No, it isn't framed as a _rebuttal_ of whatever stance they have, so it can't
really be judged on that merit. It's just a statement, not something that is
masqueraded as an argument. But the tactic feels dishonest, in the same way
that blurting out "I think you have a father issues" in the middle of a debate
seems dishonest. No, the statement is not an argument, so it can't be said to
be a ad hominem in the informal fallacy sense. But it is clearly a tactic that
is used to discredit the other party.

In a similar way to the father issues-comment, the motivation for finding out
whatever emotional distress these people are suffering from is not motivated
properly. Instead, the article comes off as just wanting to shift the focus
from whatever Go does or does not have, to what is _wrong_ with the people
that say that Go is _" wrong"_. Again, without any seeming sign or evidence
that that might be a salient point, other than that the opinion is popular in
some circles. I mean, maybe there would perhaps be some obviously bad, and
emotionally motivated arguments that would make someone believe that these
people were under some duress (more than argumentative people in general on
the Internet, anyway).
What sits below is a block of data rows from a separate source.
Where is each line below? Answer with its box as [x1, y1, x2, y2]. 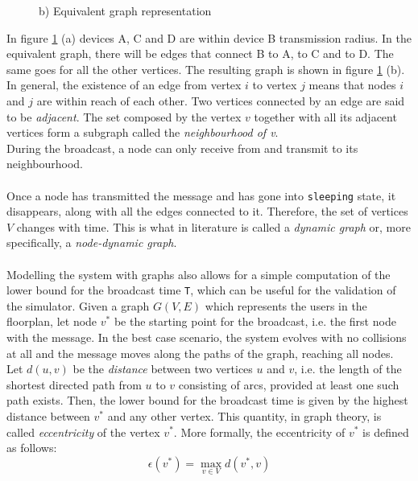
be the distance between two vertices [72, 360, 253, 377]
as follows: [6, 439, 57, 456]
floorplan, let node [6, 313, 97, 330]
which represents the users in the [205, 297, 367, 314]
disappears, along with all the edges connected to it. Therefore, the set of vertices [6, 203, 408, 220]
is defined [362, 423, 409, 440]
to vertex [252, 76, 297, 93]
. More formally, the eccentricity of [173, 423, 346, 440]

But all I seem to see are technical points - like what
Go does or does not have - and one elitist argument about blue collar workers,
which can just be attributed to elitism and not any particular emotional
state.

Lastly, _you 're_ Eureka moment seem to be more about putting two ideas
together, than to intelligently apply it to some actual case. Sure, the
overall profile might very well match these "haters". But there is no
compelling argument for why _this_ particular emotion and sentiment would fit
_these_ people, since any evidence or anectdote about any such specific
sentiment seems absent. I can perfectly well imagine, say, a handful other
psychological profiles that could be made about this crowd, which would seem
equally plausible.

So, I don't see how this is anything other than an attempt to stirr shit. Too
bad that it didn't seem to succeed, though (around these parts), as language
wars can be quite popcorn-worthy at times.